Überschwänglich? Rosarot gedacht, während die Wirklichkeit anders ist? “c” macht Mut angesichts der Entsetzlichkeit der Wirklichkeit, die er deutlich ausmalt. Was der Unheilszustand dieser Welt ist, was Erbsünde in ihrer schrecklichen Tiefe meint, bleibt niemandem verborgen.
Aber wir dürfen hier doch nie aufgeben, nie die Hoffnung fahren lassen! Wir stehen hier ja nicht allein, mit dem Tüchtigen ist nicht allein das Glück, sondern auch die Macht, die von uns fordert, uns einzusetzen, ohne der Wunden zu achten. Es geht um nichts Geringeres als um das ganze Drama unserer Existenz. Hier wie bei jedem anderen Dogma auch. Denn alle hängen sie zusammen. Sollte sich das gar nicht vermitteln lassen?
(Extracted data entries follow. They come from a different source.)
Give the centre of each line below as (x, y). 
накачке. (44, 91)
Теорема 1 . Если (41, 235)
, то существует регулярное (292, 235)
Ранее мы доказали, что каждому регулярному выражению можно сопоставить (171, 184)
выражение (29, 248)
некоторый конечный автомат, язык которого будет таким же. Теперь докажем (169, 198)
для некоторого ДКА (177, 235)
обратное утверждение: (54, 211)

“Wir feiern ein Kind ohne Sünde“
Wenn die katholischen Kinder in der ehemaligen DDR am 9. Dezember in der Schule ihre Entschuldigungen für das Fehlen am Vortag abgaben – sie hatten das Recht diesen Feiertag zu begehen, aber es wurde ihnen schwergemacht, es in Anspruch zu nehmen –, wurden sie gefragt, was sie denn da gefeiert hätten. Die Antwort der Kinder war: “Joachim und Anna haben ein Kind bekommen, das frei von Sünde war. Und das feiern wir.” Kardinal Meisner, der darüber in einer Predigt im Kölner Dom zum 8. Dezember berichtete, meinte, viel mehr könne er dazu heute auch nicht sagen. Aber welches deutsche Kind könnte heutzutage überhaupt so eine gute Antwort auf diese Frage geben?
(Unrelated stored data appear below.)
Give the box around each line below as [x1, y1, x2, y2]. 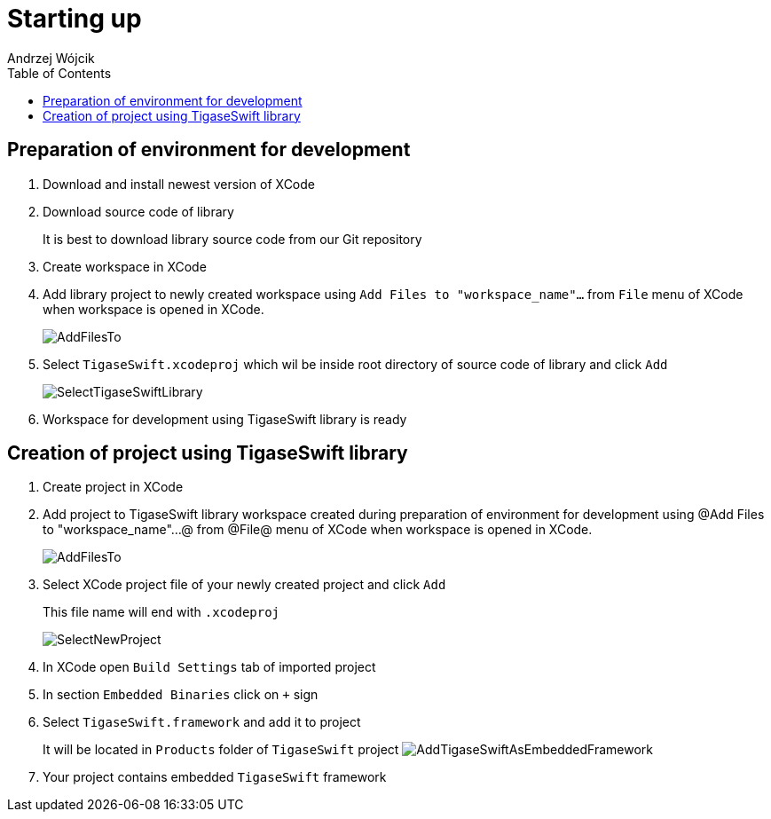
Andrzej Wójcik [7, 50, 95, 66]
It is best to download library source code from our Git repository [43, 231, 422, 247]
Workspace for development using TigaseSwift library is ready [43, 411, 407, 427]
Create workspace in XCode [43, 258, 207, 274]
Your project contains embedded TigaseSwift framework [43, 769, 387, 785]
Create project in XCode [43, 479, 184, 495]
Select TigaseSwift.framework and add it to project [43, 714, 361, 730]
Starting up [7, 4, 142, 34]

Ich verdanke diesen Bericht einem Bekannten, der vor wenigen Jahren im Kölner Dom das Hochamt zum 8. Dezember erlebt hat. Es war ein Amt comme il faut, gefeiert von Kardinal Meisner mit Weihrauch und Ministranten und feierlichen Gesängen. Was für ein Fest des Glaubens!
Was sind das nur für Leute, die an die Unbefleckte Empfängnis glauben? Aber sind es nicht arme Leute, die nicht an die unbefleckte Empfängnis glauben können?